• _EXERCISE_: Find the line in the entries below that contains "Text of this". Repeat it exactly, and every line after it through the line that contains "Web page text".

• _SUPPLIED INFORMATION_:
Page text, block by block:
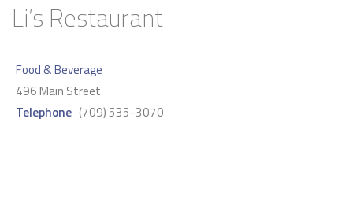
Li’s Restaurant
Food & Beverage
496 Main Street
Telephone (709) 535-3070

* * *

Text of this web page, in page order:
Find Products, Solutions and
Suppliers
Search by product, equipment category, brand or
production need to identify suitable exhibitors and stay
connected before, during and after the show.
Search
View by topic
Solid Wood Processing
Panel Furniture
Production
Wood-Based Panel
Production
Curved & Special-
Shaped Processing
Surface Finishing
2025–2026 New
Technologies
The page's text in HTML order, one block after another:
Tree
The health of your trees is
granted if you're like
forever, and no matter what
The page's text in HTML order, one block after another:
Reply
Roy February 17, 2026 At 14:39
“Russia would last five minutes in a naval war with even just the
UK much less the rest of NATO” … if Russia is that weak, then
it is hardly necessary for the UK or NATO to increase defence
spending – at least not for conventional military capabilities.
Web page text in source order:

• _ANSWER SPACE_:
Text of this web page, in page order:
Find Products, Solutions and
Suppliers
Search by product, equipment category, brand or
production need to identify suitable exhibitors and stay
connected before, during and after the show.
Search
View by topic
Solid Wood Processing
Panel Furniture
Production
Wood-Based Panel
Production
Curved & Special-
Shaped Processing
Surface Finishing
2025–2026 New
Technologies
The page's text in HTML order, one block after another:
Tree
The health of your trees is
granted if you're like
forever, and no matter what
The page's text in HTML order, one block after another:
Reply
Roy February 17, 2026 At 14:39
“Russia would last five minutes in a naval war with even just the
UK much less the rest of NATO” … if Russia is that weak, then
it is hardly necessary for the UK or NATO to increase defence
spending – at least not for conventional military capabilities.
Web page text in source order:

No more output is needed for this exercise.